GoleniewskiMichaelAfter defection he began to assert that he was, in fact, the youngest child, the only son of Tsar Nicholas II of Russia, Alexei Romanov. Never mind the fact, that the Alexei of history had been born in 1904, eighteen years before Goleniewski’s birth. A quick double check with 2D visual face recognition technology from http://www.visualfacerecognition.com developed by Mr. Bob Schmitt of Buffalo, New York underscores that he could not have been who he alleged he was. Nonetheless, he pressed his thankful CIA colleagues to help him find his “sister,” Anastasia, who he claimed he had known for two years was in the USA.

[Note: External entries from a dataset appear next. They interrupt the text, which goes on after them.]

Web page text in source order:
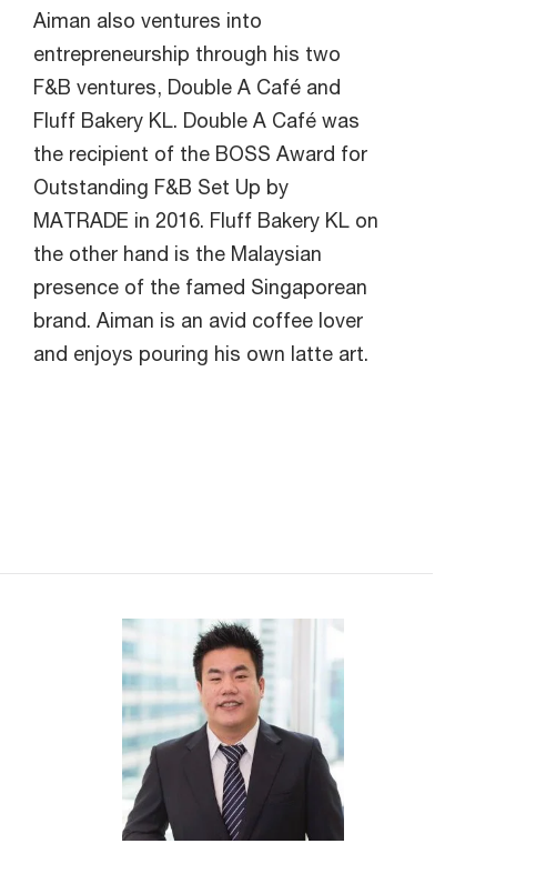
Aiman also ventures into
entrepreneurship through his two
F&B ventures, Double A Café and
Fluff Bakery KL. Double A Café was
the recipient of the BOSS Award for
Outstanding F&B Set Up by
MATRADE in 2016. Fluff Bakery KL on
the other hand is the Malaysian
presence of the famed Singaporean
brand. Aiman is an avid coffee lover
and enjoys pouring his own latte art.
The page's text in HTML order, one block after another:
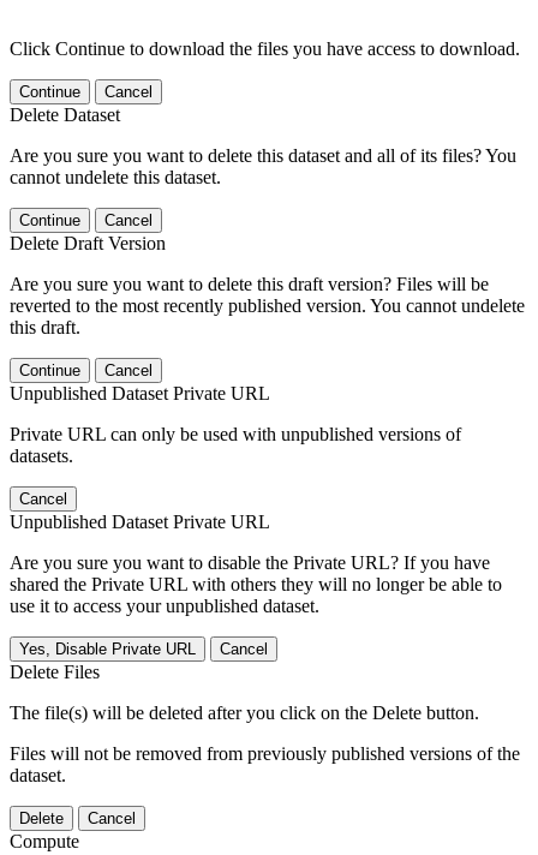
Click Continue to download the files you have access to download.
Continue Cancel
Delete Dataset
Are you sure you want to delete this dataset and all of its files? You
cannot undelete this dataset.
Continue Cancel
Delete Draft Version
Are you sure you want to delete this draft version? Files will be
reverted to the most recently published version. You cannot undelete
this draft.
Continue Cancel
Unpublished Dataset Private URL
Private URL can only be used with unpublished versions of
datasets.
Cancel
Unpublished Dataset Private URL
Are you sure you want to disable the Private URL? If you have
shared the Private URL with others they will no longer be able to
use it to access your unpublished dataset.
Yes, Disable Private URL Cancel
Delete Files
The file(s) will be deleted after you click on the Delete button.
Files will not be removed from previously published versions of the
dataset.
Delete Cancel
Compute
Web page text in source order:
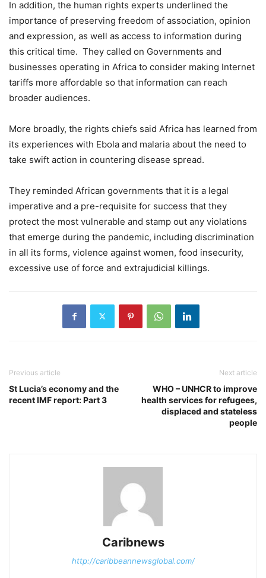
In addition, the human rights experts underlined the
importance of preserving freedom of association, opinion
and expression, as well as access to information during
this critical time. They called on Governments and
businesses operating in Africa to consider making Internet
tariffs more affordable so that information can reach
broader audiences.
More broadly, the rights chiefs said Africa has learned from
its experiences with Ebola and malaria about the need to
take swift action in countering disease spread.
They reminded African governments that it is a legal
imperative and a pre-requisite for success that they
protect the most vulnerable and stamp out any violations
that emerge during the pandemic, including discrimination
in all its forms, violence against women, food insecurity,
excessive use of force and extrajudicial killings.
Previous article
St Lucia’s economy and the
recent IMF report: Part 3
Next article
WHO – UNHCR to improve
health services for refugees,
displaced and stateless
people
Caribnews
http://caribbeannewsglobal.com/
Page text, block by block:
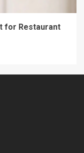
for Restaurant
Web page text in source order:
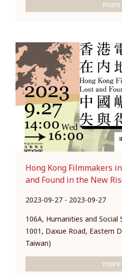
more
Hong Kong Filmmakers
and Found in the New
2023-09-27 - 2023-09-27
106A, Humanities and Social
1001, Daxue Road, Eastern
Taiwan)
more

It is noteworthy that the founder of the CIA Polygraph Lie Detection Unit, Grover “Cleve” Backster, had just completed a 30 hour interrogation of aka “Evgenia Smetisko,” sometimes referred to as “Eugenia Smith” and self-identified as HIH Grand Duchess Anastasia Nicholaevna Romanov, with a startling conclusion: she was telling the truth. She had not been lying at all and had not died 1918 as world historians had claimed (and many still do.)

Indeed, not only did Backster affirm “Evgenia’s” identity as Anastasia, but at her death the Russian Orthodox Church Outside of Russia (ROCOR)  buried her with the pseudonym yet with the date of birth of the grand duchess, namely 18 June 1901. This date of birth is clearly that of Anastasia Romanov and never appeared on any naturalization and immigration records for “Smetisko.”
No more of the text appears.